Berlins Jesper Nielsen (l) und Hamburgs Torsten Jansen kämpfen um den Ball (Quelle: dpa)

Entscheidung in der Schlussminute - Füchse Berlin verpassen Champions-League-Einzug

Es war ein Handball-Krimi in Hamburg: Die Berliner Füchse haben am Freitagabend das Rückspiel in der Qualifikation um die Champions League beim HSV Hamburger denkbar knapp verloren. Die Entscheidung fiel erst in der Schlussminute.

Für die Füchse Berlin hat es gegen Titelverteidiger HSV Hamburg am Ende nicht erreicht. Am Freitagabend verloren die Berliner in einem echten Handball-Krimi in Hamburg mit 26:27 (14:10). Damit verpassten die Berliner Handballer den Einzug in die Champions League und müssen nun im EHF-Pokal antreten.
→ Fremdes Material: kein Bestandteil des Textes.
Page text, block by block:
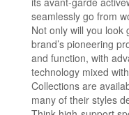
seamlessly go from
Not only will you look
brand’s pioneering
and function, with
technology mixed
Collections are
many of their styles
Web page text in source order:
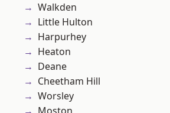
Walkden
Little Hulton
Harpurhey
Heaton
Deane
Cheetham Hill
Worsley
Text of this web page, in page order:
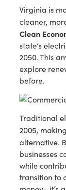
Virginia is
cleaner,
Clean
state’s
2050. This
explore
before.
Traditional
2005, making
alternative.
businesses
while
transition to

Wie schon im Hinspiel waren auch in Hamburg alle Augen auf Silvio Heinevetter gerichtet. Nachdem der Nationaltorhüter seinen Vertrag bei den Füchsen nach langem Tauziehen zwischen den Klubs unmittelbar vor der Partie am Mittwoch bis 2018 verlängert hatte, erklärten die Vereinsbosse den wochenlangen Dauerzwist am Freitag für beendet. "Jetzt sollte man das Ganze mal stehen lassen", sagte Berlins Geschäftsführer Bob Hanning. Und auch HSV-Präsident Matthias Rudolph, der Heinevetter zuletzt heftig umworben hatte, beteuerte: "Der Fall ist jetzt aber auch gegessen."

Der Berliner Torhüter Silvio Heinevetter sitzt enttäuscht auf der Ersatzbank (Quelle: dpa)
Füchse-Torwart Silvio Heinvetter.

Heinevetter war von dem Wirbel um seine Person nichts anzumerken. Der Füchse-Keeper brauchte am Freitagabend gerade einmal fünf Minuten, um auf Betriebstemperatur zu kommen. Mit seinen Paraden hatte er maßgeblichen Anteil daran, dass sich die Gäste nach einem 1:3-Rückstand (5.) binnen zwölf Minuten eine Vier-Tore-Führung erspielten. Nach gehaltenen Bällen leitete der Berliner Schlussmann immer wieder schnelle Gegenstöße ein, die vorzugsweise der frühere Hamburger Fredrik Petersen verwertete.

Selbst vom Zwischenspurt des HSV zum 9:9 (23.) ließ sich Berlin nicht beeindrucken und spielte weiter ruhig seinen Stiefel herunter. Beim 14:10 zur Halbzeit standen in Heinevetters Bilanz bereits beeindruckende 14 Paraden zu Buche.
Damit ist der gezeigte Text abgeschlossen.